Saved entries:
#####
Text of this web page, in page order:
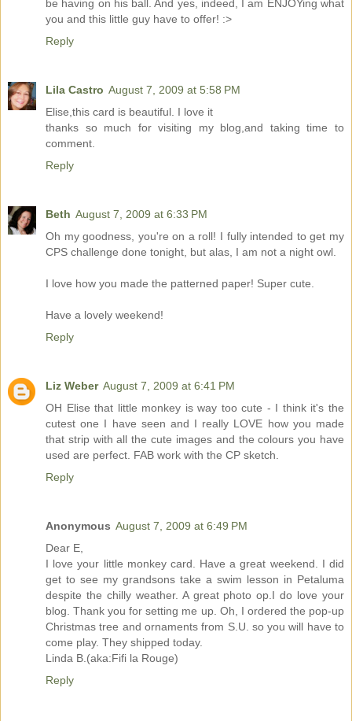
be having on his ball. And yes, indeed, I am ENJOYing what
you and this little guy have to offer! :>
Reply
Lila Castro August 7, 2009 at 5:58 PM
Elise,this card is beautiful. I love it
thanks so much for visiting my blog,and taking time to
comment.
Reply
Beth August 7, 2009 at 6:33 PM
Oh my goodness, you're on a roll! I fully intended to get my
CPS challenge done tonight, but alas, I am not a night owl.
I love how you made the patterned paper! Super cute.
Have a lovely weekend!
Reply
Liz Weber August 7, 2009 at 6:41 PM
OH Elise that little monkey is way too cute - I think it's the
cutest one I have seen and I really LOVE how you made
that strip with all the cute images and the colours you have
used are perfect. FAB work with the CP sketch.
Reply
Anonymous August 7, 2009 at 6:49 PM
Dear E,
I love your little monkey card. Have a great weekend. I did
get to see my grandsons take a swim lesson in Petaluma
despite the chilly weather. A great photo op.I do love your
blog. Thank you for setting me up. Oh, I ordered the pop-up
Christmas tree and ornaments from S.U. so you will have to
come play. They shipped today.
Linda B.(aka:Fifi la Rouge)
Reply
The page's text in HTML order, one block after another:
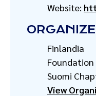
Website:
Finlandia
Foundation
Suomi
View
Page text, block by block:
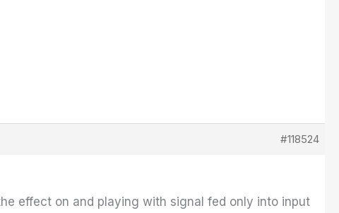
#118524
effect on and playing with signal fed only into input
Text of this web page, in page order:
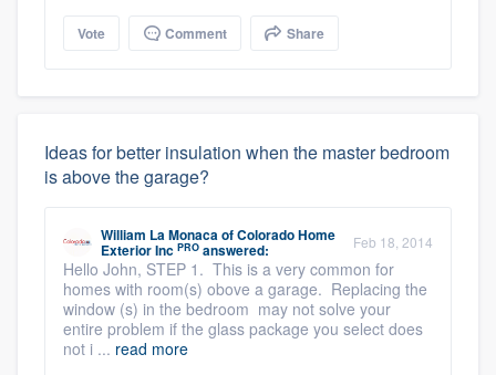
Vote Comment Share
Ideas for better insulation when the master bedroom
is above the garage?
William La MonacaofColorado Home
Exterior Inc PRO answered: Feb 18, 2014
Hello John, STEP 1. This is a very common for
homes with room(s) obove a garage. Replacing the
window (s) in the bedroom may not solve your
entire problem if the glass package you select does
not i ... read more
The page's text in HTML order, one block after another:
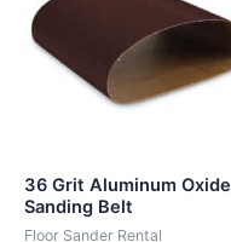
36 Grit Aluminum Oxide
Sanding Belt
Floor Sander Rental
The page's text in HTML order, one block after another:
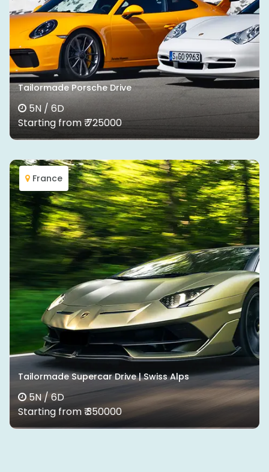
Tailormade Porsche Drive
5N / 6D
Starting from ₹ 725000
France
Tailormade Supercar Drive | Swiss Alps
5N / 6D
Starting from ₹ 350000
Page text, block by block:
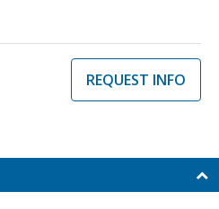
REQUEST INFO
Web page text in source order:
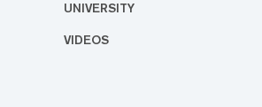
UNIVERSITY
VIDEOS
#####
* _Aim of the task_
From the entries above, output every line exactly and omit any image.

* _Response_
Text of this web page, in page order:
be having on his ball. And yes, indeed, I am ENJOYing what
you and this little guy have to offer! :>
Reply
Lila Castro August 7, 2009 at 5:58 PM
Elise,this card is beautiful. I love it
thanks so much for visiting my blog,and taking time to
comment.
Reply
Beth August 7, 2009 at 6:33 PM
Oh my goodness, you're on a roll! I fully intended to get my
CPS challenge done tonight, but alas, I am not a night owl.
I love how you made the patterned paper! Super cute.
Have a lovely weekend!
Reply
Liz Weber August 7, 2009 at 6:41 PM
OH Elise that little monkey is way too cute - I think it's the
cutest one I have seen and I really LOVE how you made
that strip with all the cute images and the colours you have
used are perfect. FAB work with the CP sketch.
Reply
Anonymous August 7, 2009 at 6:49 PM
Dear E,
I love your little monkey card. Have a great weekend. I did
get to see my grandsons take a swim lesson in Petaluma
despite the chilly weather. A great photo op.I do love your
blog. Thank you for setting me up. Oh, I ordered the pop-up
Christmas tree and ornaments from S.U. so you will have to
come play. They shipped today.
Linda B.(aka:Fifi la Rouge)
Reply
The page's text in HTML order, one block after another:
Website:
Finlandia
Foundation
Suomi
View
Page text, block by block:
#118524
effect on and playing with signal fed only into input
Text of this web page, in page order:
Vote Comment Share
Ideas for better insulation when the master bedroom
is above the garage?
William La MonacaofColorado Home
Exterior Inc PRO answered: Feb 18, 2014
Hello John, STEP 1. This is a very common for
homes with room(s) obove a garage. Replacing the
window (s) in the bedroom may not solve your
entire problem if the glass package you select does
not i ... read more
The page's text in HTML order, one block after another:
36 Grit Aluminum Oxide
Sanding Belt
Floor Sander Rental
The page's text in HTML order, one block after another:
Tailormade Porsche Drive
5N / 6D
Starting from ₹ 725000
France
Tailormade Supercar Drive | Swiss Alps
5N / 6D
Starting from ₹ 350000
Page text, block by block:
REQUEST INFO
Web page text in source order:
UNIVERSITY
VIDEOS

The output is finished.